Overview of EX Series Switches: Fiber-Optic Cable Signal Loss, Attenuation, and Dispersion

Signal Loss in Multimode and Single-Mode Fiber-Optic Cable

Multimode fiber is large enough in diameter to allow rays of light to reflect internally (bounce off the walls of the fiber). Interfaces with multimode optics typically use LEDs as light sources. However, LEDs are not coherent light sources. They spray varying wavelengths of light into the multimode fiber, which reflects the light at different angles. Light rays travel in jagged lines through a multimode fiber, causing signal dispersion. When light traveling in the fiber core radiates into the fiber), higher-order mode loss (HOL) occurs. (Cladding consists of layers of lower-refractive index material in close contact with a core material of higher refractive index.) Together, these factors reduce the transmission distance of multimode fiber compared to that of single-mode fiber.
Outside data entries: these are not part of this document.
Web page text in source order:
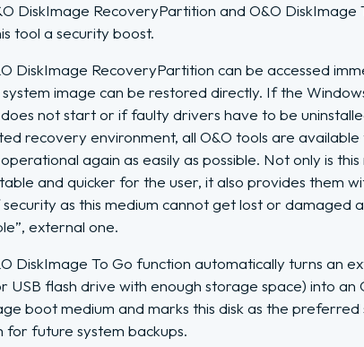
DiskImage RecoveryPartition and O&O DiskImage
tool a security boost.
DiskImage RecoveryPartition can be accessed
image can be restored directly. If the
not start or if faulty drivers have to be
recovery environment, all O&O tools are available
again as easily as possible. Not only is
and quicker for the user, it also provides them
as this medium cannot get lost or damaged
external one.
DiskImage To Go function automatically turns an
USB flash drive with enough storage space) into an
boot medium and marks this disk as the
for future system backups.
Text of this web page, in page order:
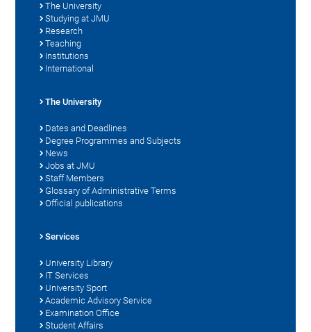
The University
Studying at JMU
Research
Teaching
Institutions
International
The University
Dates and Deadlines
Degree Programmes and Subjects
News
Jobs at JMU
Staff Members
Glossary of Administrative Terms
Official publications
Services
University Library
IT Services
University Sport
Academic Advisory Service
Examination Office
Student Affairs
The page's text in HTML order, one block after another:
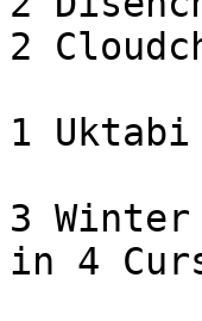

Single-mode fiber is so small in diameter that rays of light reflect internally through one layer only. Interfaces with single-mode optics use lasers as light sources. Lasers generate a single wavelength of light, which travels in a straight line through the single-mode fiber. Compared to multimode fiber, single-mode fiber has a higher bandwidth and can carry signals for longer distances. Single-mode fiber is consequently more expensive than multimode fiber.

Exceeding the maximum transmission distances can result in significant signal loss, which causes unreliable transmission.

Attenuation and Dispersion in Fiber-Optic Cable

An optical data link functions correctly provided that modulated light reaching the receiver has enough power to be demodulated correctly. Attenuation is the reduction in strength of the light signal during transmission. Passive media components such as cables, cable splices, and connectors cause attenuation. Although attenuation is significantly lower for optical fiber than for other media, it still occurs in both multimode and single-mode transmissions. An efficient optical data link must transmit enough light to overcome attenuation.

Dispersion is the spreading of the signal over time. The following two types of dispersion can affect signal transmission through an optical data link:

• Chromatic dispersion, which is the spreading of the signal over time caused by the different speeds of light rays

• Modal dispersion, which is the spreading of the signal over time caused by the different propagation modes in the fiber

For multimode transmission, modal dispersion usually limits the maximum bit rate and link length. Chromatic dispersion or attenuation is not a factor.

For single-mode transmission, modal dispersion is not a factor. However, at higher bit rates and over longer distances, chromatic dispersion limits the maximum link length.

An efficient optical data link must have enough light to exceed the minimum power that the receiver requires to operate within its specifications. In addition, the total dispersion must be within the limits specified for the type of link in Telcordia Technologies document GR-253-CORE (Section 4.3) and International Telecommunications Union (ITU) document G.957.

When chromatic dispersion is at the maximum allowed, you can consider its effect as a power penalty in the power budget. The optical power budget must allow for the sum of component attenuation, power penalties (including those from dispersion), and a safety margin for unexpected power loss.